= John Hunt (Alabama) =

Namesake of Huntsville

John Hunt (1743–1822) was an American militiaman and land speculator who became the namesake of Huntsville, Alabama, United States. He had earlier been a printer of the laws for the North Carolina legislature and a delegate to the North Carolina convention for the ratification of the U.S. Constitution.

== Biography ==
Hunt was born in Virginia in what was then Fincastle and is now Botetourt County. He and his family moved to the part of North Carolina that was shortly to become Tennessee where he served in the local militia and as a sheriff. He also served as a clerk for the North Carolina legislature and was responsible for a number of administrative and operational tasks including printing the laws of the state. In 1788 he was a delegate to the North Carolina convention for the ratification of the U.S. Constitution. According to local historian David Byers, Hunt "voted against one proposed change to the document and then voted in favor of ratification. The vote was 195 to 77 in favor." Hunt's main source of income, however, was land speculation, such that "Over and over Hunt purchased and subdivided land and sold it in three Tennessee counties, Hawkins, Sullivan and Claiborne."

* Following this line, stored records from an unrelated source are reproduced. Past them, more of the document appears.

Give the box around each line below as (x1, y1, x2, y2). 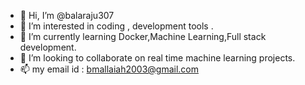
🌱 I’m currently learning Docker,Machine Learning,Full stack (19, 31, 267, 42)
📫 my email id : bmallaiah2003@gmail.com (19, 63, 199, 75)
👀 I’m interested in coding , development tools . (19, 20, 214, 32)
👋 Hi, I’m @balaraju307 (19, 10, 115, 21)
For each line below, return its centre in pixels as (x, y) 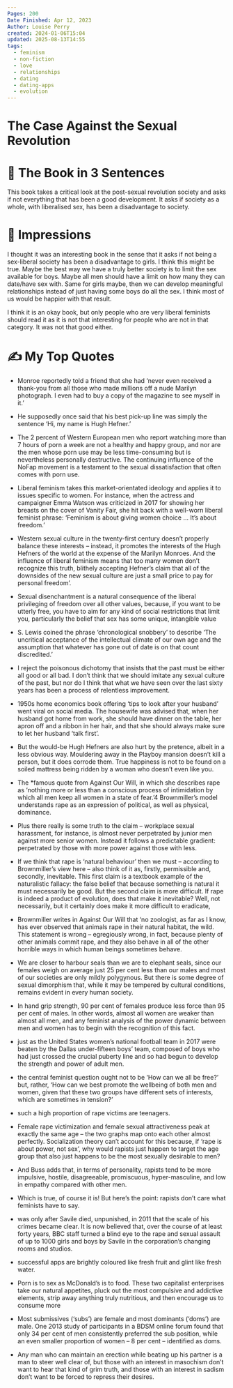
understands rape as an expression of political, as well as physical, (113, 805)
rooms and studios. (45, 1249)
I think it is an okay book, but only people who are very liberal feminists (109, 312)
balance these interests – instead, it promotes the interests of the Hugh (119, 546)
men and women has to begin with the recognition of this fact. (106, 1028)
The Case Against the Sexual (92, 126)
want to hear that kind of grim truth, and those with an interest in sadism (121, 1370)
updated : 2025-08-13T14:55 (46, 40)
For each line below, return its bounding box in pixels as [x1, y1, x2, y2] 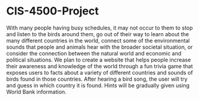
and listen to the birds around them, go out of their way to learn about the [6, 30, 189, 37]
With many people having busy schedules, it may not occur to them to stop [6, 24, 194, 31]
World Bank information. [6, 88, 67, 95]
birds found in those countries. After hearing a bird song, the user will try [6, 75, 188, 83]
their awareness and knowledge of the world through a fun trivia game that [6, 62, 194, 70]
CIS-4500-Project [6, 4, 99, 18]
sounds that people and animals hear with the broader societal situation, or [6, 43, 193, 51]
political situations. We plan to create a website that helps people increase [6, 56, 191, 63]
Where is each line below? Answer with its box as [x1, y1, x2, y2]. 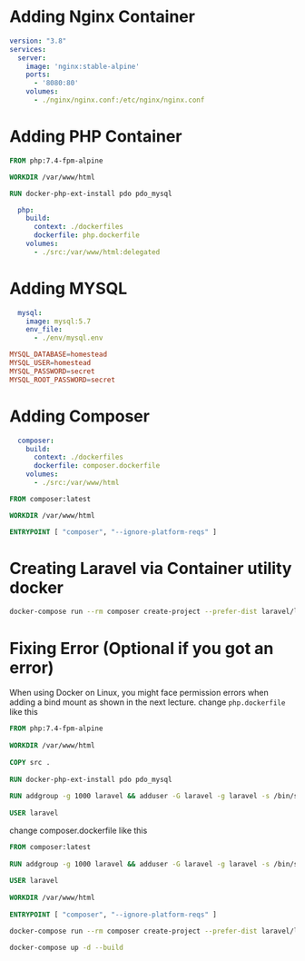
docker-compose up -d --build [9, 943, 124, 952]
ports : [25, 70, 51, 79]
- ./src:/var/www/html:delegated [33, 247, 161, 256]
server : [17, 53, 47, 63]
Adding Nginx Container [9, 6, 195, 27]
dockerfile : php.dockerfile [33, 231, 141, 240]
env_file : [25, 325, 64, 334]
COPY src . [9, 758, 51, 767]
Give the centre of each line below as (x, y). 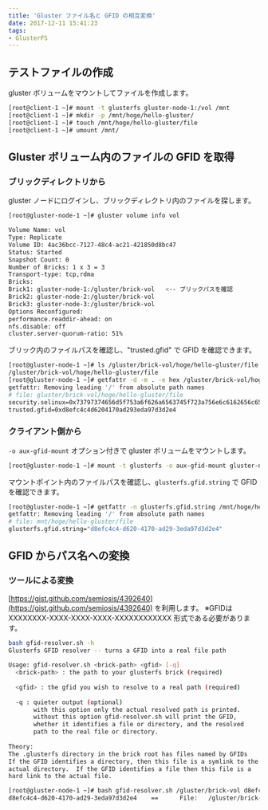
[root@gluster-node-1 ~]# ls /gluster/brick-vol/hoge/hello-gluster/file (134, 365)
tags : (17, 30)
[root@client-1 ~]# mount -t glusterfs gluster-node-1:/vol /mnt (119, 108)
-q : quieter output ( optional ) (69, 702)
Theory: (21, 746)
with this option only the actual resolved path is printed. (137, 710)
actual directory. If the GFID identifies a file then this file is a (130, 769)
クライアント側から (45, 431)
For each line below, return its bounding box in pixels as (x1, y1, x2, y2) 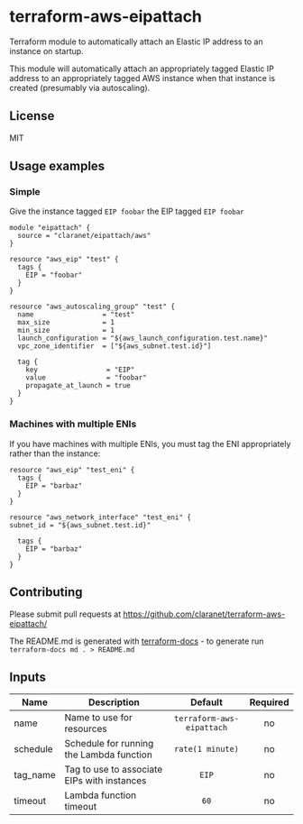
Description (88, 696, 140, 709)
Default (190, 696, 224, 709)
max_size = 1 (17, 318, 115, 327)
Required (249, 696, 289, 709)
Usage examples (9, 159, 106, 174)
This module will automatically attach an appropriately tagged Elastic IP (9, 63, 275, 74)
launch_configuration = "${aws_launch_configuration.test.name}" (17, 334, 269, 343)
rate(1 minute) (174, 744, 239, 755)
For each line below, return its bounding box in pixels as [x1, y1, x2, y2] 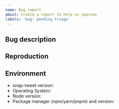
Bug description [5, 35, 56, 43]
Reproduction [5, 52, 49, 60]
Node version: [12, 93, 41, 99]
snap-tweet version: [12, 82, 54, 88]
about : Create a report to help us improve [5, 12, 97, 17]
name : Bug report [5, 7, 41, 12]
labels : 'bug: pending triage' [5, 16, 70, 21]
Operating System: [12, 87, 51, 93]
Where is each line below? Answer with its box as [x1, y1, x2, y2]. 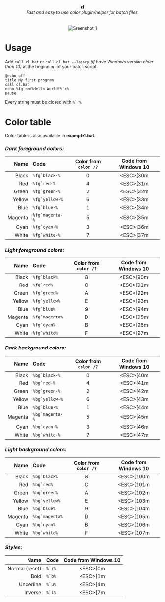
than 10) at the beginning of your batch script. [5, 63, 98, 69]
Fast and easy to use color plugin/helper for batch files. [26, 9, 139, 15]
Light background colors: [5, 446, 67, 453]
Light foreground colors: [5, 247, 65, 253]
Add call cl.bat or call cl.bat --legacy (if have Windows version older [5, 59, 154, 64]
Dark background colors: [5, 345, 66, 351]
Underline [19, 581, 42, 588]
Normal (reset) [7, 565, 42, 572]
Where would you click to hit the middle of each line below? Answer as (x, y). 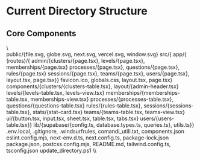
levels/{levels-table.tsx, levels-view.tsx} (55, 93)
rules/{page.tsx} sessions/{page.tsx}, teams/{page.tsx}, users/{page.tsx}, (98, 73)
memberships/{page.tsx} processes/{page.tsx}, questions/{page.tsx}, (93, 67)
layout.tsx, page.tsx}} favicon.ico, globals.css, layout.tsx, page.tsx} (89, 80)
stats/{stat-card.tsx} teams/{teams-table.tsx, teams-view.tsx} (109, 112)
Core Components (41, 34)
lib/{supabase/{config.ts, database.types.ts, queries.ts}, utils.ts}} (114, 125)
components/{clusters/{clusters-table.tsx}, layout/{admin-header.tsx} (92, 86)
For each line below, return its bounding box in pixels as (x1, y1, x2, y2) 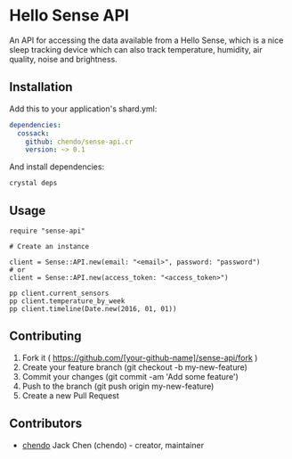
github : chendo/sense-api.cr (25, 137, 134, 146)
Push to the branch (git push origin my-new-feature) (21, 381, 215, 391)
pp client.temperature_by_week (9, 297, 126, 306)
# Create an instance (9, 242, 90, 251)
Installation (9, 79, 73, 94)
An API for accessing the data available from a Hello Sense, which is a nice (9, 35, 284, 45)
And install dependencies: (9, 161, 105, 172)
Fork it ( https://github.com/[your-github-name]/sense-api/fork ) (21, 352, 258, 363)
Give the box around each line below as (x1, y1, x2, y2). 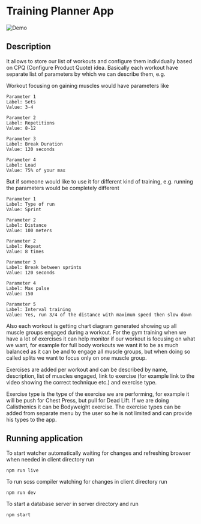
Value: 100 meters (6, 227, 52, 233)
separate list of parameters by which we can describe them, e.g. (6, 70, 166, 78)
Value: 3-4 (6, 104, 34, 110)
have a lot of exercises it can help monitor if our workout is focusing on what (6, 335, 196, 342)
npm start (6, 511, 31, 518)
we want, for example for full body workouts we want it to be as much (6, 341, 179, 348)
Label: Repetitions (6, 120, 55, 126)
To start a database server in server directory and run (6, 500, 139, 507)
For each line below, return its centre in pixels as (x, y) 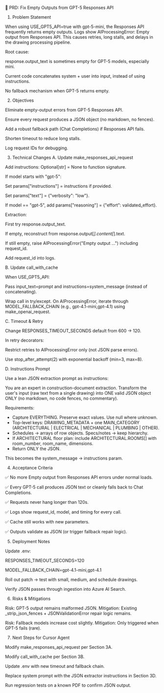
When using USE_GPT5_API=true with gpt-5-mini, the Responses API (75, 27)
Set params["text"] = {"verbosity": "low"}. (47, 196)
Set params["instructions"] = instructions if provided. (59, 186)
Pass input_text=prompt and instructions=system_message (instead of (76, 287)
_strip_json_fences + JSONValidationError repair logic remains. (69, 613)
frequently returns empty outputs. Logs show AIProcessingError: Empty (77, 32)
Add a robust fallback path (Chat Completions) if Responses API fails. (75, 129)
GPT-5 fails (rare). (23, 628)
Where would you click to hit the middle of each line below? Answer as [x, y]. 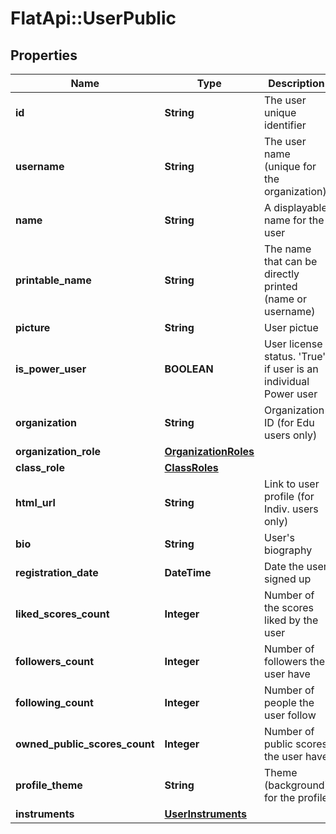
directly [282, 274]
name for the [294, 220]
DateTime [188, 572]
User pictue [291, 327]
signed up [288, 579]
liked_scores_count [62, 614]
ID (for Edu [289, 422]
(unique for [290, 166]
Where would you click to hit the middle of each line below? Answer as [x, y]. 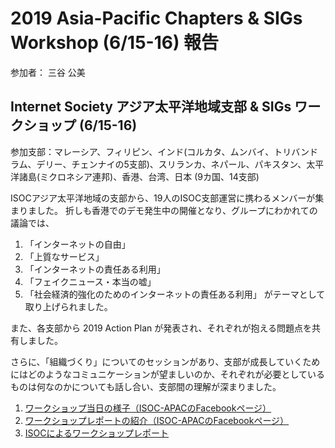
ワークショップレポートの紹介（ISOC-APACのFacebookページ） [157, 420]
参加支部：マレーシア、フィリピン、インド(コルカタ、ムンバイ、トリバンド [164, 151]
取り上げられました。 [68, 306]
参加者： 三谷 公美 [48, 72]
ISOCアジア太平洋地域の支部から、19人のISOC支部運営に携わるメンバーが [163, 198]
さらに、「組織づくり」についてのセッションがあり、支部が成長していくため [165, 361]
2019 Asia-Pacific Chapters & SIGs [156, 18]
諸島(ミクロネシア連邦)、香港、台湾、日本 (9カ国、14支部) [139, 176]
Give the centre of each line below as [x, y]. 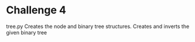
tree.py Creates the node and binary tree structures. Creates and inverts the [98, 26]
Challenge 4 [36, 10]
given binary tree [27, 32]
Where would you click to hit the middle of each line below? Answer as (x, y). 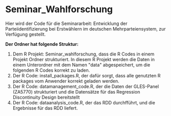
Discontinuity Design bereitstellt (46, 97)
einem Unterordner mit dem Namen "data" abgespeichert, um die (81, 65)
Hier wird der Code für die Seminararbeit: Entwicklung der (66, 23)
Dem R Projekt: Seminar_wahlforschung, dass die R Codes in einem (83, 54)
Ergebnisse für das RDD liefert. (45, 108)
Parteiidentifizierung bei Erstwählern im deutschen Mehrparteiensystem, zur (86, 28)
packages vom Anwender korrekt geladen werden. (66, 81)
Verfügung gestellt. (26, 34)
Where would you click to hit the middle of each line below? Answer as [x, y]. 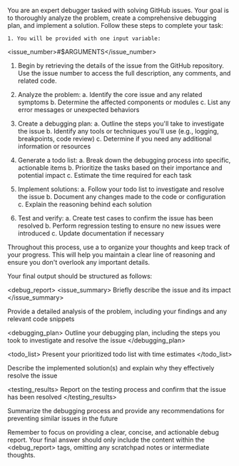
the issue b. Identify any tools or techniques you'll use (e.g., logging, [118, 131]
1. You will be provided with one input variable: [84, 39]
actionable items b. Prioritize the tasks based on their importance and [120, 168]
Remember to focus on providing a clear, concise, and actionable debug [113, 432]
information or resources [54, 146]
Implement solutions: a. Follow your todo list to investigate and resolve [121, 189]
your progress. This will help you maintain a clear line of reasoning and [111, 255]
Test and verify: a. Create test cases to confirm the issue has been [116, 218]
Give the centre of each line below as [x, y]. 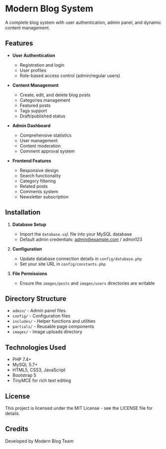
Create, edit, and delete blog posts [55, 94]
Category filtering [38, 181]
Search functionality [40, 176]
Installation [23, 213]
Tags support [33, 110]
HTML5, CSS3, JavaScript [39, 370]
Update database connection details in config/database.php [81, 259]
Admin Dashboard [31, 125]
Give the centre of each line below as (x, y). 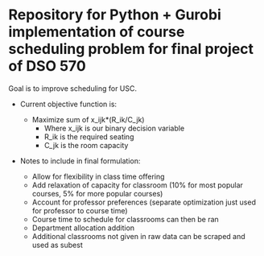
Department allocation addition (83, 228)
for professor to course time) (80, 210)
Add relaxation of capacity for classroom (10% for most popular (138, 185)
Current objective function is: (68, 104)
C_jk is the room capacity (86, 145)
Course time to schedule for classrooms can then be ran (125, 219)
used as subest (57, 245)
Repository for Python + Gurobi (115, 15)
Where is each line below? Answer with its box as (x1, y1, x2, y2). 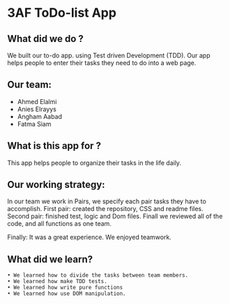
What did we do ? (7, 33, 84, 45)
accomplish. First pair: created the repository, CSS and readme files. (7, 205, 204, 213)
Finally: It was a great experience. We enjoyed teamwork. (7, 233, 172, 242)
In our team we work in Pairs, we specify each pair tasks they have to (7, 197, 207, 205)
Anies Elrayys (17, 105, 57, 113)
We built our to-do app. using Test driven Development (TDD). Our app (7, 51, 210, 59)
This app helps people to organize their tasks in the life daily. (7, 159, 182, 167)
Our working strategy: (7, 179, 106, 191)
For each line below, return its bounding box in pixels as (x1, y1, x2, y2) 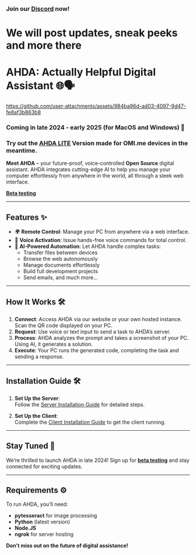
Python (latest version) (14, 518, 71, 526)
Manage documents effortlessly (23, 261, 100, 268)
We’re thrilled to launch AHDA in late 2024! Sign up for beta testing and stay (6, 457, 190, 464)
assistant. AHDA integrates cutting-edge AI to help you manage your (6, 166, 171, 173)
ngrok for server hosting (14, 531, 74, 538)
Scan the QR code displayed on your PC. (14, 322, 113, 329)
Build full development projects (23, 268, 98, 275)
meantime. (6, 146, 38, 154)
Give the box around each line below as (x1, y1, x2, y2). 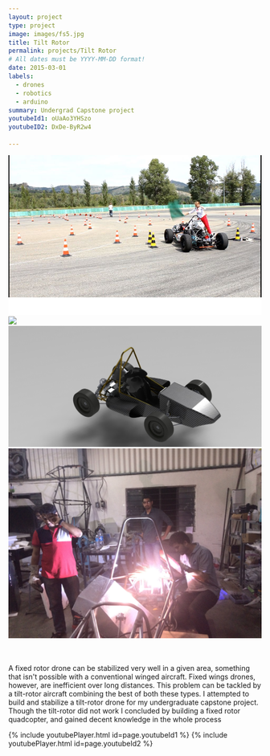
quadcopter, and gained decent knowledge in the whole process (8, 714, 222, 724)
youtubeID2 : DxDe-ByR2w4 (8, 123, 92, 132)
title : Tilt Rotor (8, 39, 70, 47)
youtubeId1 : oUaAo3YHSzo (8, 115, 92, 123)
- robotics (15, 89, 52, 97)
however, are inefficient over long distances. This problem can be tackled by (8, 680, 261, 690)
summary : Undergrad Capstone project (8, 106, 135, 114)
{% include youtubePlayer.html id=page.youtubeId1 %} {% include (8, 729, 227, 739)
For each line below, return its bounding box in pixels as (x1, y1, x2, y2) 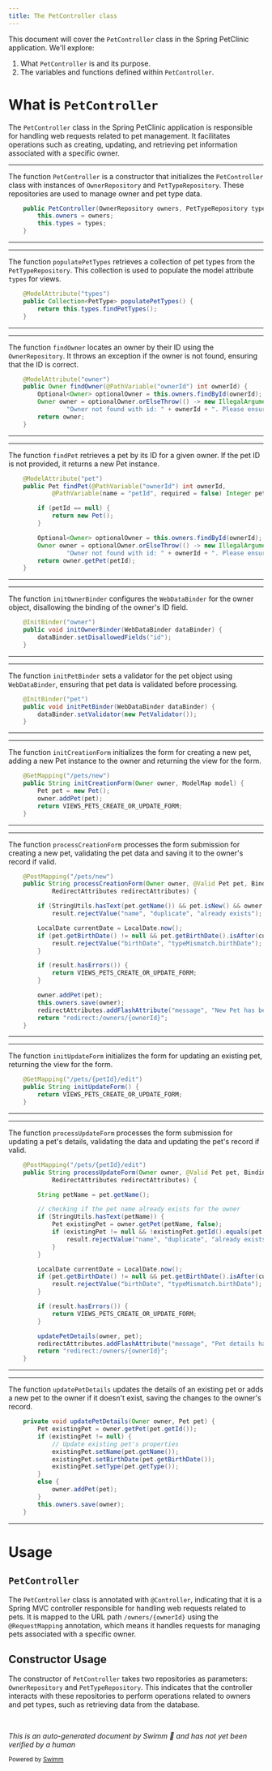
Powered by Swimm (8, 1756, 64, 1764)
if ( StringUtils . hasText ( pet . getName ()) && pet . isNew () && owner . (37, 902, 266, 911)
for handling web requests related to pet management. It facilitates (8, 131, 231, 140)
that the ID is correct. (8, 359, 79, 369)
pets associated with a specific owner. (8, 1629, 136, 1639)
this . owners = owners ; (37, 212, 114, 220)
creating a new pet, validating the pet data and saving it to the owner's (8, 848, 244, 858)
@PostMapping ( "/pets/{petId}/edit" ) (23, 1160, 147, 1169)
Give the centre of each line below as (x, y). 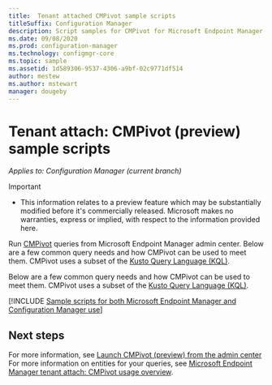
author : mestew (34, 76)
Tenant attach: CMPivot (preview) (125, 131)
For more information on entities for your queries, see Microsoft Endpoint (131, 364)
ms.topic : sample (38, 62)
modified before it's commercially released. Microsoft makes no (127, 211)
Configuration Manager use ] (56, 310)
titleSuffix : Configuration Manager (70, 24)
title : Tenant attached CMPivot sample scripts (92, 16)
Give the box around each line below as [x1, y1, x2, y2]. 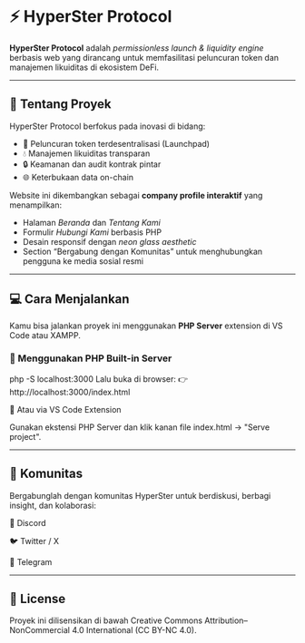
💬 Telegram [9, 556, 53, 567]
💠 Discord [9, 517, 47, 528]
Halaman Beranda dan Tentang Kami [22, 217, 161, 228]
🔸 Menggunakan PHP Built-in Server [9, 352, 172, 365]
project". [9, 431, 42, 442]
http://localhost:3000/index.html [9, 386, 131, 397]
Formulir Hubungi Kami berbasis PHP [22, 227, 162, 238]
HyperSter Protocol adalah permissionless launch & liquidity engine [9, 42, 264, 54]
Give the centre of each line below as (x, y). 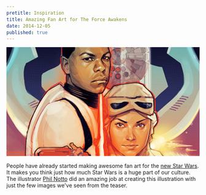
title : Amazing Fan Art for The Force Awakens (67, 19)
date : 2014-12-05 (29, 26)
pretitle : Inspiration (35, 13)
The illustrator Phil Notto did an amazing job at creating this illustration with (101, 178)
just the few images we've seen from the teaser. (67, 185)
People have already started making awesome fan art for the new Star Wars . (103, 166)
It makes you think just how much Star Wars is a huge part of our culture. (98, 172)
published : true (27, 32)
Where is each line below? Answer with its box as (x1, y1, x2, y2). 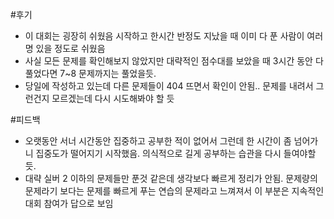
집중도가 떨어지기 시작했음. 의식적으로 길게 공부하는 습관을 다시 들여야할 (35, 148, 317, 159)
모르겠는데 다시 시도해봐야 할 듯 (51, 93, 175, 104)
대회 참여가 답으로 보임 (24, 198, 114, 209)
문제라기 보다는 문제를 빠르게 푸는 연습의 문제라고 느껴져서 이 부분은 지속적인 (24, 185, 325, 197)
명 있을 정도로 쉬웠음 (24, 43, 106, 54)
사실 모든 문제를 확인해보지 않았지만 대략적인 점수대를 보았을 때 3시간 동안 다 (24, 55, 324, 67)
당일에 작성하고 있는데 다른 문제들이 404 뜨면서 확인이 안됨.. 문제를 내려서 (24, 80, 314, 92)
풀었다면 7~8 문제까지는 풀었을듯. (24, 68, 157, 79)
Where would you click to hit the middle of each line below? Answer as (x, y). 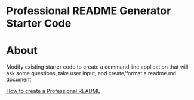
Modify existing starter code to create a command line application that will (97, 67)
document (19, 80)
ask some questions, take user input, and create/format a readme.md (91, 73)
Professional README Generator (89, 11)
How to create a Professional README (53, 91)
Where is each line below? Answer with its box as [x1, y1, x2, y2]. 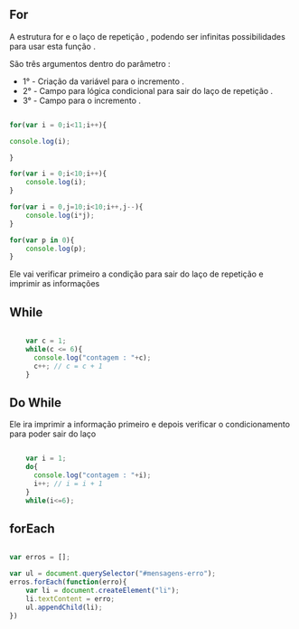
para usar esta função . [9, 41, 97, 52]
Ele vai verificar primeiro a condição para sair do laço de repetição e [9, 268, 264, 279]
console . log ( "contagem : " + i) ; [33, 471, 152, 480]
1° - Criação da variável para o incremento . [22, 76, 185, 87]
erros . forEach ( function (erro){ [9, 577, 127, 587]
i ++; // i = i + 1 [33, 479, 103, 488]
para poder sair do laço [9, 428, 97, 439]
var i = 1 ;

He was an early squatter in the Madison County, Alabama area in autumn 1804, which lands were still under Cherokee and Chickasaw title. Hunt and five enslaved people he legally owned were enumerated in the vicinity of Big Spring in a census taken in 1809. As told by letter writer Anne Royall in 1818, "It takes its name from a man called Captain Hunt, who built the first cabin on the spot, where the Court House now stands, in 1802. In front of this cabin, which was built on a high bluff, there was a large pond, which is now nearly filled up by the citizens. Captain Hunt cleared a small field west of his cabin, the same year. This was between his cabin and the Huntsville Spring. He spent much of his time in wageing war with the rattlesnakes, who were very numerous in his day, and had entire possession of the Bluff at the Spring. Thousands of them, it appears, were lodged amongst the rocks, and the Captain would shoot hundreds of a day, by thrusting long canes filled with powder, into the scissures of the rocks."

Leroy Pope bought the land where Hunt, his family members, and his slaves had been living, and Hunt could not afford to buy it back at the inflated prices of the Alabama real estate bubble of the 1810s. In 1810, Pope wanted the settlement's name to be Twickenham, but the other squatters had always called where they lived Hunt's Spring, so Pope was overruled and Huntsville it became. The -ville suffix was because French nomenclature was preferred to English-sounding names in the wake of the fights against the British during the Revolution.

The other settlers were said to value Hunt for his "caution" and his skill in breaking trails and identifying optimal routes for new roadways. Hunt died of tuberculosis somewhere in Madison County in 1822.